Work required: Word for word, reproduce each line of the data below, omitting every image.

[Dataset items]

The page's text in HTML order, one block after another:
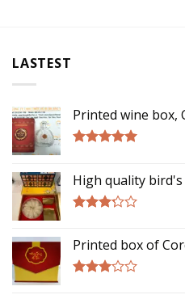
LASTEST
Printed wine box,
High quality
out of
5
Printed box of
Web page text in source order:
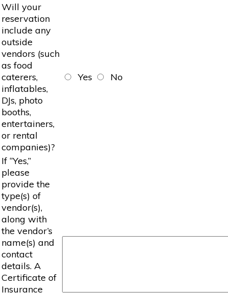
Will your
reservation
include any
outside
vendors (such
as food
caterers,
inflatables,
DJs, photo
booths,
entertainers,
or rental
companies)?
Yes No
If “Yes,”
please
provide the
type(s) of
vendor(s),
along with
the vendor’s
name(s) and
contact
details. A
Certificate of
Insurance
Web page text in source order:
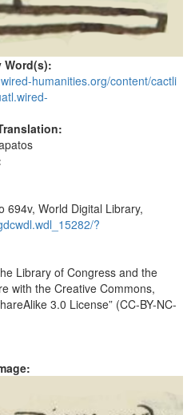
Word(s):
humanities.org/content/cactli
694v, World Digital Library,
?
Library of Congress and the
with the Creative Commons,
3.0 License” (CC-BY-NC-
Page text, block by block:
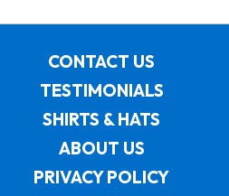
CONTACT US
TESTIMONIALS
SHIRTS & HATS
ABOUT US
PRIVACY POLICY
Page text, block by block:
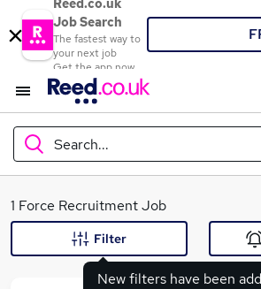
Reed.co.uk
Job Search
The fastest way to
your next job
Get the app now
Search...
What
1 Force Recruitment Job
New filters have been
Filter
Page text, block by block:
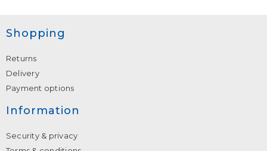
Shopping
Returns
Delivery
Payment options
Information
Security & privacy
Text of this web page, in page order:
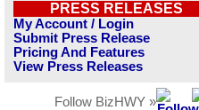
PRESS RELEASES
My Account / Login
Submit Press Release
Pricing And Features
View Press Releases
Follow BizHWY »
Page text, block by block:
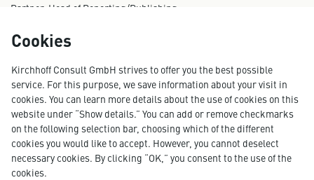
Partner, Head of Reporting/Publishing
+49 40 609 186 11
More projects
Cookies
Kirchhoff Consult GmbH strives to offer you the best possible
service. For this purpose, we save information about your visit in
cookies. You can learn more details about the use of cookies on this
website under “Show details.” You can add or remove checkmarks
on the following selection bar, choosing which of the different
cookies you would like to accept. However, you cannot deselect
necessary cookies. By clicking “OK,” you consent to the use of the
cookies.
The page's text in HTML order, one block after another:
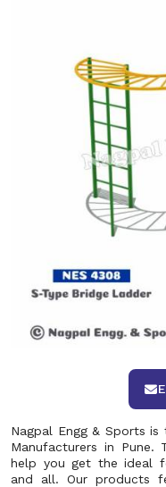
Nagpal Engg & Sports
Manufacturers in
help you get the ideal
and all. Our products
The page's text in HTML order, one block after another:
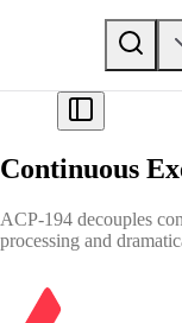
Continuous
ACP-194 decouples
processing and
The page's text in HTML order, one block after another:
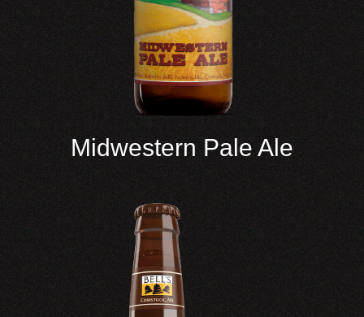
Midwestern Pale Ale
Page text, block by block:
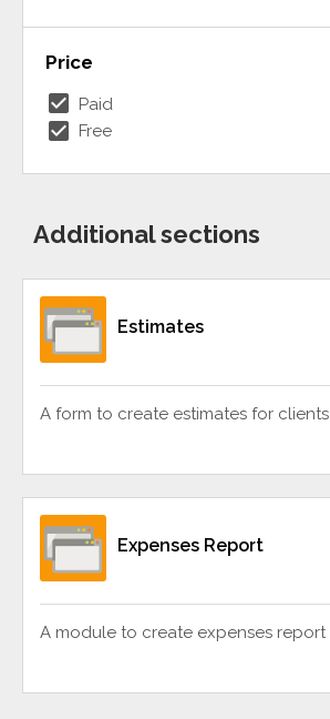
Price
check_box Paid
check_box Free
Additional sections
Estimates
A form to create estimates for clients
Expenses Report
A module to create expenses report
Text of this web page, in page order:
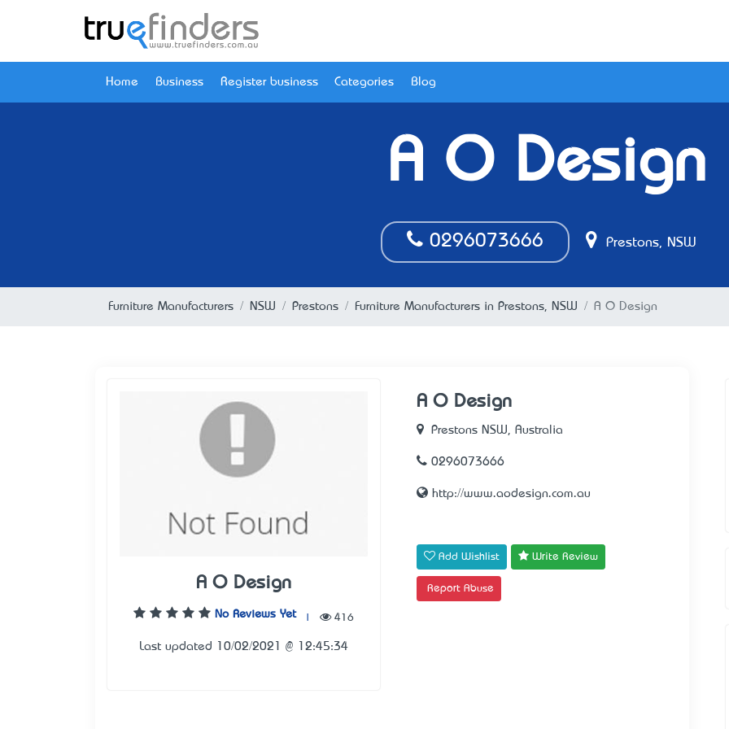
Home Business Register business Categories Blog
A O Design
0296073666 Prestons, NSW
Furniture Manufacturers NSW Prestons Furniture Manufacturers in Prestons, NSW A O Design
A O Design
No Reviews Yet 416
Last updated 10/02/2021 @ 12:45:34
A O Design
Prestons NSW, Australia
0296073666
http://www.aodesign.com.au
Add Wishlist Write Review
Report Abuse
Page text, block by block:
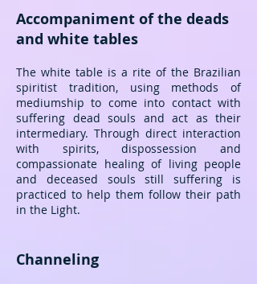
Accompaniment of the deads
and white tables
The white table is a rite of the Brazilian
spiritist tradition, using methods of
mediumship to come into contact with
suffering dead souls and act as their
intermediary. Through direct interaction
with spirits, dispossession and
compassionate healing of living people
and deceased souls still suffering is
practiced to help them follow their path
in the Light.
Channeling
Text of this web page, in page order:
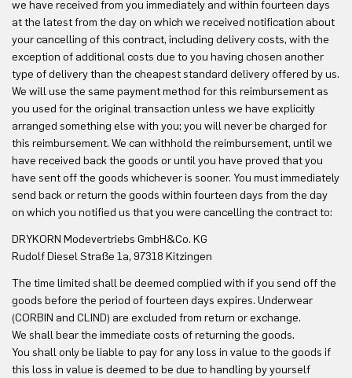
we have received from you immediately and within fourteen days
at the latest from the day on which we received notification about
your cancelling of this contract, including delivery costs, with the
exception of additional costs due to you having chosen another
type of delivery than the cheapest standard delivery offered by us.
We will use the same payment method for this reimbursement as
you used for the original transaction unless we have explicitly
arranged something else with you; you will never be charged for
this reimbursement. We can withhold the reimbursement, until we
have received back the goods or until you have proved that you
have sent off the goods whichever is sooner. You must immediately
send back or return the goods within fourteen days from the day
on which you notified us that you were cancelling the contract to:
DRYKORN Modevertriebs GmbH&Co. KG
Rudolf Diesel Straße 1a, 97318 Kitzingen
The time limited shall be deemed complied with if you send off the
goods before the period of fourteen days expires. Underwear
(CORBIN and CLIND) are excluded from return or exchange.
We shall bear the immediate costs of returning the goods.
You shall only be liable to pay for any loss in value to the goods if
this loss in value is deemed to be due to handling by yourself
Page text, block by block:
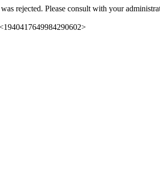
rejected. Please consult with your
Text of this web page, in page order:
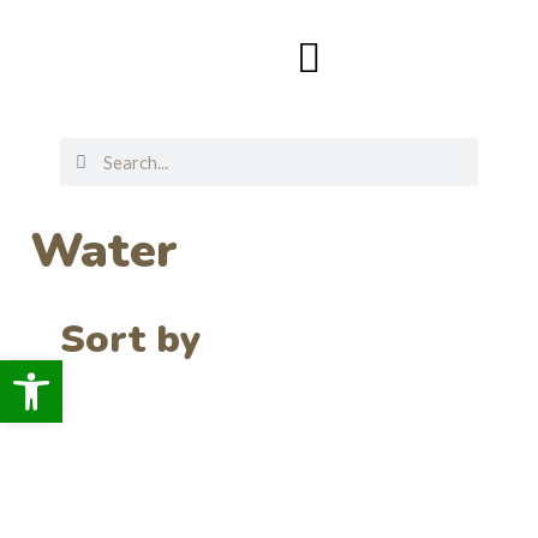
Water
Sort by
Open toolbar

Answer area:
The page's text in HTML order, one block after another:
LASTEST
Printed wine box,
High quality
out of
5
Printed box of
Web page text in source order:
Will your
reservation
include any
outside
vendors (such
as food
caterers,
inflatables,
DJs, photo
booths,
entertainers,
or rental
companies)?
Yes No
If “Yes,”
please
provide the
type(s) of
vendor(s),
along with
the vendor’s
name(s) and
contact
details. A
Certificate of
Insurance
Web page text in source order:
Word(s):
humanities.org/content/cactli
694v, World Digital Library,
?
Library of Congress and the
with the Creative Commons,
3.0 License” (CC-BY-NC-
Page text, block by block:
CONTACT US
TESTIMONIALS
SHIRTS & HATS
ABOUT US
PRIVACY POLICY
Page text, block by block:
Reed.co.uk
Job Search
The fastest way to
your next job
Get the app now
Search...
What
1 Force Recruitment Job
New filters have been
Filter
Page text, block by block:
Shopping
Returns
Delivery
Payment options
Information
Security & privacy
Text of this web page, in page order:
PRESS RELEASES
My Account / Login
Submit Press Release
Pricing And Features
View Press Releases
Follow BizHWY »
Page text, block by block:
Partner, Head of Reporting/Publishing
+49 40 609 186 11
More projects
Cookies
Kirchhoff Consult GmbH strives to offer you the best possible
service. For this purpose, we save information about your visit in
cookies. You can learn more details about the use of cookies on this
website under “Show details.” You can add or remove checkmarks
on the following selection bar, choosing which of the different
cookies you would like to accept. However, you cannot deselect
necessary cookies. By clicking “OK,” you consent to the use of the
cookies.
The page's text in HTML order, one block after another:
Nagpal Engg & Sports
Manufacturers in
help you get the ideal
and all. Our products
The page's text in HTML order, one block after another:
Continuous
ACP-194 decouples
processing and
The page's text in HTML order, one block after another:
Midwestern Pale Ale
Page text, block by block:
Price
check_box Paid
check_box Free
Additional sections
Estimates
A form to create estimates for clients
Expenses Report
A module to create expenses report
Text of this web page, in page order:
Home Business Register business Categories Blog
A O Design
0296073666 Prestons, NSW
Furniture Manufacturers NSW Prestons Furniture Manufacturers in Prestons, NSW A O Design
A O Design
No Reviews Yet 416
Last updated 10/02/2021 @ 12:45:34
A O Design
Prestons NSW, Australia
0296073666
http://www.aodesign.com.au
Add Wishlist Write Review
Report Abuse
Page text, block by block:
Accompaniment of the deads
and white tables
The white table is a rite of the Brazilian
spiritist tradition, using methods of
mediumship to come into contact with
suffering dead souls and act as their
intermediary. Through direct interaction
with spirits, dispossession and
compassionate healing of living people
and deceased souls still suffering is
practiced to help them follow their path
in the Light.
Channeling
Text of this web page, in page order:
we have received from you immediately and within fourteen days
at the latest from the day on which we received notification about
your cancelling of this contract, including delivery costs, with the
exception of additional costs due to you having chosen another
type of delivery than the cheapest standard delivery offered by us.
We will use the same payment method for this reimbursement as
you used for the original transaction unless we have explicitly
arranged something else with you; you will never be charged for
this reimbursement. We can withhold the reimbursement, until we
have received back the goods or until you have proved that you
have sent off the goods whichever is sooner. You must immediately
send back or return the goods within fourteen days from the day
on which you notified us that you were cancelling the contract to:
DRYKORN Modevertriebs GmbH&Co. KG
Rudolf Diesel Straße 1a, 97318 Kitzingen
The time limited shall be deemed complied with if you send off the
goods before the period of fourteen days expires. Underwear
(CORBIN and CLIND) are excluded from return or exchange.
We shall bear the immediate costs of returning the goods.
You shall only be liable to pay for any loss in value to the goods if
this loss in value is deemed to be due to handling by yourself
Page text, block by block:
rejected. Please consult with your
Text of this web page, in page order:
Water
Sort by
Open toolbar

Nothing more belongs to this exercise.